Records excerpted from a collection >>
+ + + + +
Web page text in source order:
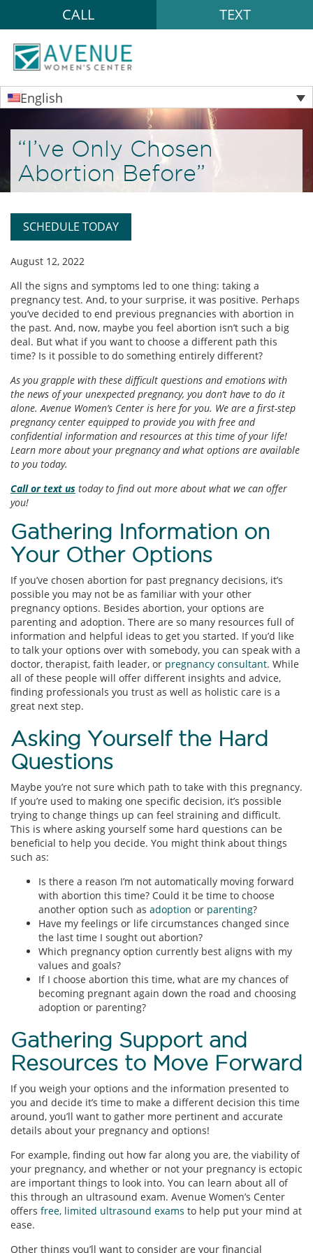
CALL TEXT
English
“I’ve Only Chosen
Abortion Before”
SCHEDULE TODAY
August 12, 2022
All the signs and symptoms led to one thing: taking a
pregnancy test. And, to your surprise, it was positive. Perhaps
you’ve decided to end previous pregnancies with abortion in
the past. And, now, maybe you feel abortion isn’t such a big
deal. But what if you want to choose a different path this
time? Is it possible to do something entirely different?
As you grapple with these difficult questions and emotions with
the news of your unexpected pregnancy, you don’t have to do it
alone. Avenue Women’s Center is here for you. We are a first-step
pregnancy center equipped to provide you with free and
confidential information and resources at this time of your life!
Learn more about your pregnancy and what options are available
to you today.
Call or text us today to find out more about what we can offer
you!
Gathering Information on
Your Other Options
If you’ve chosen abortion for past pregnancy decisions, it’s
possible you may not be as familiar with your other
pregnancy options. Besides abortion, your options are
parenting and adoption. There are so many resources full of
information and helpful ideas to get you started. If you’d like
to talk your options over with somebody, you can speak with a
doctor, therapist, faith leader, or pregnancy consultant. While
all of these people will offer different insights and advice,
finding professionals you trust as well as holistic care is a
great next step.
Asking Yourself the Hard
Questions
Maybe you’re not sure which path to take with this pregnancy.
If you’re used to making one specific decision, it’s possible
trying to change things up can feel straining and difficult.
This is where asking yourself some hard questions can be
beneficial to help you decide. You might think about things
such as:
Is there a reason I’m not automatically moving forward
with abortion this time? Could it be time to choose
another option such as adoption or parenting?
Have my feelings or life circumstances changed since
the last time I sought out abortion?
Which pregnancy option currently best aligns with my
values and goals?
If I choose abortion this time, what are my chances of
becoming pregnant again down the road and choosing
adoption or parenting?
Gathering Support and
Resources to Move Forward
If you weigh your options and the information presented to
you and decide it’s time to make a different decision this time
around, you’ll want to gather more pertinent and accurate
details about your pregnancy and options!
For example, finding out how far along you are, the viability of
your pregnancy, and whether or not your pregnancy is ectopic
are important things to look into. You can learn about all of
this through an ultrasound exam. Avenue Women’s Center
offers free, limited ultrasound exams to help put your mind at
ease.
Other things you’ll want to consider are your financial
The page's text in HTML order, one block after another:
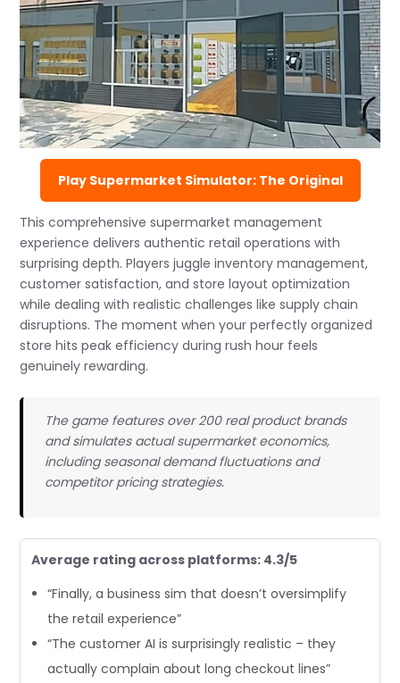
Play Supermarket Simulator: The Original
This comprehensive supermarket management
experience delivers authentic retail operations with
surprising depth. Players juggle inventory management,
customer satisfaction, and store layout optimization
while dealing with realistic challenges like supply chain
disruptions. The moment when your perfectly organized
store hits peak efficiency during rush hour feels
genuinely rewarding.
The game features over 200 real product brands
and simulates actual supermarket economics,
including seasonal demand fluctuations and
competitor pricing strategies.
Average rating across platforms: 4.3/5
“Finally, a business sim that doesn’t oversimplify
the retail experience”
“The customer AI is surprisingly realistic – they
actually complain about long checkout lines”
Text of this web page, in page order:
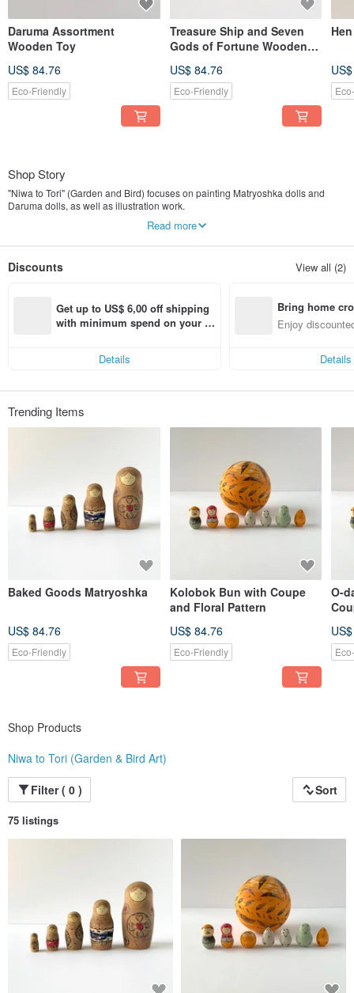
Daruma Assortment
Wooden Toy
US$ 84.76
Eco-Friendly
Treasure Ship and Seven
Gods of Fortune Wooden
US$ 84.76
Eco-Friendly
Shop Story
"Niwa to Tori" (Garden and Bird) focuses on painting Matryoshka dolls and
Daruma dolls, as well as illustration work.
appreciate your patience while you wait.
2004 Graduated from Tokyo Gakugei University, Art Department
2010 Solo Exhibition at gallery ROCKET
2011 petit GEISAI #15
Read more
Discounts View all (2)
Get up to US$ 6,00 off shipping
with minimum spend on your fir
Details
Bring home
n with ease
Enjoy
Details
Trending Items
Baked Goods Matryoshka
US$ 84.76
Eco-Friendly
Kolobok Bun with Coupe
and Floral Pattern
US$ 84.76
Eco-Friendly
O-
Shop Products
Niwa to Tori (Garden & Bird Art)
Filter ( 0 )
Sort
75 listings
+ + + + +
Work to be completed >> When a record holds a picture, leave that picture out; copy the rest verbatim.

Your response >>
Web page text in source order:
CALL TEXT
English
“I’ve Only Chosen
Abortion Before”
SCHEDULE TODAY
August 12, 2022
All the signs and symptoms led to one thing: taking a
pregnancy test. And, to your surprise, it was positive. Perhaps
you’ve decided to end previous pregnancies with abortion in
the past. And, now, maybe you feel abortion isn’t such a big
deal. But what if you want to choose a different path this
time? Is it possible to do something entirely different?
As you grapple with these difficult questions and emotions with
the news of your unexpected pregnancy, you don’t have to do it
alone. Avenue Women’s Center is here for you. We are a first-step
pregnancy center equipped to provide you with free and
confidential information and resources at this time of your life!
Learn more about your pregnancy and what options are available
to you today.
Call or text us today to find out more about what we can offer
you!
Gathering Information on
Your Other Options
If you’ve chosen abortion for past pregnancy decisions, it’s
possible you may not be as familiar with your other
pregnancy options. Besides abortion, your options are
parenting and adoption. There are so many resources full of
information and helpful ideas to get you started. If you’d like
to talk your options over with somebody, you can speak with a
doctor, therapist, faith leader, or pregnancy consultant. While
all of these people will offer different insights and advice,
finding professionals you trust as well as holistic care is a
great next step.
Asking Yourself the Hard
Questions
Maybe you’re not sure which path to take with this pregnancy.
If you’re used to making one specific decision, it’s possible
trying to change things up can feel straining and difficult.
This is where asking yourself some hard questions can be
beneficial to help you decide. You might think about things
such as:
Is there a reason I’m not automatically moving forward
with abortion this time? Could it be time to choose
another option such as adoption or parenting?
Have my feelings or life circumstances changed since
the last time I sought out abortion?
Which pregnancy option currently best aligns with my
values and goals?
If I choose abortion this time, what are my chances of
becoming pregnant again down the road and choosing
adoption or parenting?
Gathering Support and
Resources to Move Forward
If you weigh your options and the information presented to
you and decide it’s time to make a different decision this time
around, you’ll want to gather more pertinent and accurate
details about your pregnancy and options!
For example, finding out how far along you are, the viability of
your pregnancy, and whether or not your pregnancy is ectopic
are important things to look into. You can learn about all of
this through an ultrasound exam. Avenue Women’s Center
offers free, limited ultrasound exams to help put your mind at
ease.
Other things you’ll want to consider are your financial
The page's text in HTML order, one block after another:
Play Supermarket Simulator: The Original
This comprehensive supermarket management
experience delivers authentic retail operations with
surprising depth. Players juggle inventory management,
customer satisfaction, and store layout optimization
while dealing with realistic challenges like supply chain
disruptions. The moment when your perfectly organized
store hits peak efficiency during rush hour feels
genuinely rewarding.
The game features over 200 real product brands
and simulates actual supermarket economics,
including seasonal demand fluctuations and
competitor pricing strategies.
Average rating across platforms: 4.3/5
“Finally, a business sim that doesn’t oversimplify
the retail experience”
“The customer AI is surprisingly realistic – they
actually complain about long checkout lines”
Text of this web page, in page order:
Daruma Assortment
Wooden Toy
US$ 84.76
Eco-Friendly
Treasure Ship and Seven
Gods of Fortune Wooden
US$ 84.76
Eco-Friendly
Shop Story
"Niwa to Tori" (Garden and Bird) focuses on painting Matryoshka dolls and
Daruma dolls, as well as illustration work.
appreciate your patience while you wait.
2004 Graduated from Tokyo Gakugei University, Art Department
2010 Solo Exhibition at gallery ROCKET
2011 petit GEISAI #15
Read more
Discounts View all (2)
Get up to US$ 6,00 off shipping
with minimum spend on your fir
Details
Bring home
n with ease
Enjoy
Details
Trending Items
Baked Goods Matryoshka
US$ 84.76
Eco-Friendly
Kolobok Bun with Coupe
and Floral Pattern
US$ 84.76
Eco-Friendly
O-
Shop Products
Niwa to Tori (Garden & Bird Art)
Filter ( 0 )
Sort
75 listings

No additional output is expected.